The promises are enticing. Whether you're looking to shed unwanted pounds, get a quick energy jolt, build muscles, or fight the aging process, protein drinks are being boosted by some supplement makers as a scientifically proven way to quickly achieve your goals.
The products, sold as ready-to-drink liquids or powders that you mix with milk, juice, or water to make shakes, attract not just athletes and body-builders but also baby boomers, pregnant women, and teenagers looking for a shortcut to a buff body.
Some ads say that protein supplements, in flavors such as strawberry and vanilla cream, can be a nutritious and time-saving snack or meal replacement.
Marketing for Energy First Pro Energy Whey Protein Isolate says the protein supplement is "ideal" for pregnant women and growing children, and also offers this promise for aging adults who use it: "You will rarely if ever be sick and you will begin to look and feel years younger."

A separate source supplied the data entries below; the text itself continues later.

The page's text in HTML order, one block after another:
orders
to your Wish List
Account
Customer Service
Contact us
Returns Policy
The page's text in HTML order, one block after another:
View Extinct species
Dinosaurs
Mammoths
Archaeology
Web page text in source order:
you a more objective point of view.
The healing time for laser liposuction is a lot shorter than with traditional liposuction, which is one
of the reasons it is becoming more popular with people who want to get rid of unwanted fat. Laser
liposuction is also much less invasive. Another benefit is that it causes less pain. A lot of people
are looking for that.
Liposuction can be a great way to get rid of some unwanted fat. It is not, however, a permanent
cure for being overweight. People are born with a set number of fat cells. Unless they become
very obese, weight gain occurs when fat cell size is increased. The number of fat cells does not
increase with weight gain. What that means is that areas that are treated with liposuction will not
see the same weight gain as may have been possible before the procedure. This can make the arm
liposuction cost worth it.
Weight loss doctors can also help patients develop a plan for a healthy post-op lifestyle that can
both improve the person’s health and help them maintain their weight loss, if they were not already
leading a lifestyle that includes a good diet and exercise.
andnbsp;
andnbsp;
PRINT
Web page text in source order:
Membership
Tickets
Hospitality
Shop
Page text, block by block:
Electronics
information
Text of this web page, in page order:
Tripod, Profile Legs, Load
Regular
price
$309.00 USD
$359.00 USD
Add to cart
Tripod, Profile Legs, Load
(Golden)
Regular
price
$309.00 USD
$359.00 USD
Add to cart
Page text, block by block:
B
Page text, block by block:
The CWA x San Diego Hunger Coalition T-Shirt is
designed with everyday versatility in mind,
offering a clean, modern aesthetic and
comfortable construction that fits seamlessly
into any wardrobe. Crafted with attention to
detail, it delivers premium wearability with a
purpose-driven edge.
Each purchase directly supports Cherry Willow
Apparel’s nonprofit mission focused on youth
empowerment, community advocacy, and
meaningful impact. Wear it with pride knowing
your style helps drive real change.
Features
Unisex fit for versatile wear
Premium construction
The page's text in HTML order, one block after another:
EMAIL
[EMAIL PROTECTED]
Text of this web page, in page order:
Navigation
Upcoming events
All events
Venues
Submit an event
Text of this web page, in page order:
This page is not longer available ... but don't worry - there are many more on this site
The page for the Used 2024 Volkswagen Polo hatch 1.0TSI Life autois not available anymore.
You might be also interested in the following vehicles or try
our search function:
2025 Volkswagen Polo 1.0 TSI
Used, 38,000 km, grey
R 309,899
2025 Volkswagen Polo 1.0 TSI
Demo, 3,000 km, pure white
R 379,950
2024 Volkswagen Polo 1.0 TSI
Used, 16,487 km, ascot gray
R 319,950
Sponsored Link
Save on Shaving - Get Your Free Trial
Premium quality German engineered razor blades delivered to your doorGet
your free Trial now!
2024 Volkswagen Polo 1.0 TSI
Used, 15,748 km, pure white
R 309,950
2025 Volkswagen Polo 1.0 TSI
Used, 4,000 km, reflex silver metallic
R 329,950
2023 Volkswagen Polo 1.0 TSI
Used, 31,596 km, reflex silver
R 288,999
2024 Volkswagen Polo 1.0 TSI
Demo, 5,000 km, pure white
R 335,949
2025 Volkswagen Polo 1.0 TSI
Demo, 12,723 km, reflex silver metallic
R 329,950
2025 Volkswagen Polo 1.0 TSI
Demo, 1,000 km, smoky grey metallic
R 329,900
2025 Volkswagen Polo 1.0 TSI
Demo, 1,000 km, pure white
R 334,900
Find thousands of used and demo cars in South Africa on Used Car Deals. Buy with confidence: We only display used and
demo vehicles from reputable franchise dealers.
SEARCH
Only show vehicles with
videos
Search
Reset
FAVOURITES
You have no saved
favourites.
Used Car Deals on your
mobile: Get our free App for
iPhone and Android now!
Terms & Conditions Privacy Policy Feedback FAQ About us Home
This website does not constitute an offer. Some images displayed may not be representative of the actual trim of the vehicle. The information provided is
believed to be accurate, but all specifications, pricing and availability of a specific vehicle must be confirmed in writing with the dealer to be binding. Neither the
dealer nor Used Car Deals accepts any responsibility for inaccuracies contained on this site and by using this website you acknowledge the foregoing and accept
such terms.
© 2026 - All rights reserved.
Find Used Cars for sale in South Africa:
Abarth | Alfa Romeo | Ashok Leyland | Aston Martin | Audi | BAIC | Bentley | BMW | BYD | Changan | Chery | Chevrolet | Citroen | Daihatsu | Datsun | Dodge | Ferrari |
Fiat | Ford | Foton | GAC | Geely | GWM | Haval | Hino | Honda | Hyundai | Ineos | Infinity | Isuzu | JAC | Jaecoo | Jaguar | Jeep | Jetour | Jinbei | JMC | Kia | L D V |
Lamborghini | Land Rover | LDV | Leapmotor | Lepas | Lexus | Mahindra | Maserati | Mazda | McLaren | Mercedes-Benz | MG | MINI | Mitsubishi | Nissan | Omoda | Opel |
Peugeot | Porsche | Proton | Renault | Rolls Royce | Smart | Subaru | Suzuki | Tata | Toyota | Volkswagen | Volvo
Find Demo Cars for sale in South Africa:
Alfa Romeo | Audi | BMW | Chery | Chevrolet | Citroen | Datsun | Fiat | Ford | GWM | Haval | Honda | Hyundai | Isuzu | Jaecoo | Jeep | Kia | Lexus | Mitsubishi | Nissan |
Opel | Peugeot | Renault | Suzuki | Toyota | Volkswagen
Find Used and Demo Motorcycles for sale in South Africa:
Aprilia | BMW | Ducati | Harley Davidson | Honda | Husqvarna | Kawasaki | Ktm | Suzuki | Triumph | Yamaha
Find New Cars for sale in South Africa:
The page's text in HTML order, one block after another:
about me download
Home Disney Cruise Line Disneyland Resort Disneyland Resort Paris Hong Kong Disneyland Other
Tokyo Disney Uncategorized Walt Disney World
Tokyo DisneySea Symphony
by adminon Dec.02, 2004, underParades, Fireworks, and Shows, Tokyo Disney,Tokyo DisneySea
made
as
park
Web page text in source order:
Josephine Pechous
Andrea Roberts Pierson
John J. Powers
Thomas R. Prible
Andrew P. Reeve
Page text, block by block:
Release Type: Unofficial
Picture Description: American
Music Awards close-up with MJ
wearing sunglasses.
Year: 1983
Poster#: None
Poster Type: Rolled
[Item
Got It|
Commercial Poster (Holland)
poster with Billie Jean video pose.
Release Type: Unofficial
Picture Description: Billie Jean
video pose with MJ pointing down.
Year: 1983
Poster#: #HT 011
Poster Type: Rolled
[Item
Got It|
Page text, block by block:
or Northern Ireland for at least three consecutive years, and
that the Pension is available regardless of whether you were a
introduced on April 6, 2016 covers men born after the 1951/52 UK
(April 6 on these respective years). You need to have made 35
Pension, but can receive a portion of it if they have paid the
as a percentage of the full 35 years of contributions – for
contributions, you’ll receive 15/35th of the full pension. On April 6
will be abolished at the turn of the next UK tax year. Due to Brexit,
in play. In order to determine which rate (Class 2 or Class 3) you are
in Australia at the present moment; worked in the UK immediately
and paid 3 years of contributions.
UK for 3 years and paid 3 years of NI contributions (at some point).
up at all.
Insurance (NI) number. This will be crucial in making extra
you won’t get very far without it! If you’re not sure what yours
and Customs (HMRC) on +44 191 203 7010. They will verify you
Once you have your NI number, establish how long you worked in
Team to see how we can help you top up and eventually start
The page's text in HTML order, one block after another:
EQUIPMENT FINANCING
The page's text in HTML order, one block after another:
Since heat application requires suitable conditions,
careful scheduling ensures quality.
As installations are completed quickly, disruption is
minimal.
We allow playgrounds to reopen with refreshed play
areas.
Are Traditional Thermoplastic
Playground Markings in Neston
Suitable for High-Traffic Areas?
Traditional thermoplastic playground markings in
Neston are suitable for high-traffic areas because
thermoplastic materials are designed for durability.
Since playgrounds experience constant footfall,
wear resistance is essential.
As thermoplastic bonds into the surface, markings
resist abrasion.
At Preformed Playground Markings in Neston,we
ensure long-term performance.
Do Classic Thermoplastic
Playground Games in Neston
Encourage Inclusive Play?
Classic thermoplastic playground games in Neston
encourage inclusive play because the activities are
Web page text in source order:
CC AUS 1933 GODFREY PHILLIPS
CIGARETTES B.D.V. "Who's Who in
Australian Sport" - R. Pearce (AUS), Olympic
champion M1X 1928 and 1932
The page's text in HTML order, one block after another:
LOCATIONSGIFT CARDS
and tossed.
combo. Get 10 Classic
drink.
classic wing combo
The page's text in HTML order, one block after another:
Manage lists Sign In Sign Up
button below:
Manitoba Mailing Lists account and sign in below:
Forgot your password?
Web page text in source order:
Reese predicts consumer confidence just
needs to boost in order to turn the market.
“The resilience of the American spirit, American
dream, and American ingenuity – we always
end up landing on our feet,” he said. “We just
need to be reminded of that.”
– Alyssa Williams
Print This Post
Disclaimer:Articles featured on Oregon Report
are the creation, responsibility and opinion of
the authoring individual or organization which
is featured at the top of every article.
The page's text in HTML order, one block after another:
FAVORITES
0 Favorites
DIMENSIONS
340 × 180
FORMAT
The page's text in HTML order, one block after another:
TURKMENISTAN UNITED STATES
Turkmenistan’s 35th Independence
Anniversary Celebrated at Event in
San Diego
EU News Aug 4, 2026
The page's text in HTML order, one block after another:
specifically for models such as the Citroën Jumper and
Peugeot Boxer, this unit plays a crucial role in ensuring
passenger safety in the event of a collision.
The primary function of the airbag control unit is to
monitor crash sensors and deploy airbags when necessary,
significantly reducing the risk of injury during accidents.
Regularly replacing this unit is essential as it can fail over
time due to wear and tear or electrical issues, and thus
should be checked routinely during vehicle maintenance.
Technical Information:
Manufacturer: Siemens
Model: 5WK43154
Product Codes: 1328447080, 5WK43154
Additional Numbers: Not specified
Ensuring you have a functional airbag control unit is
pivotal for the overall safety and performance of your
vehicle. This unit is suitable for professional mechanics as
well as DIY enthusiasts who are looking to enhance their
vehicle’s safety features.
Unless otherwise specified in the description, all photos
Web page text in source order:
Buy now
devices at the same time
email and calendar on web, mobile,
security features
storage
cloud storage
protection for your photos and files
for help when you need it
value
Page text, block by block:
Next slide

In a testimonial for BSN Lean Dessert Protein Shake, "fitness celebrity" Jennifer Nicole Lee says, "Being a busy mom with 12-hour workdays, I rely upon my Lean Dessert Protein to get adequate amounts of protein without wasting time on creating complex meals ...."
Another product, Muscle Milk, boasts on its website: "Designed after one of nature's most balanced foods: human mother's milk ...."
But our investigation, including tests at an outside laboratory of 15 protein drinks, a review of government documents, and interviews with health and fitness experts and consumers, found most people already get enough protein, and there are far better and cheaper ways to add more if it's needed. Some protein drinks can even pose health risks, including exposure to potentially harmful heavy metals, if consumed frequently. All drinks in our tests had at least one sample containing one or more of the following contaminants: arsenic, cadmium, lead, and mercury. Those metals can have toxic effects on several organs in the body.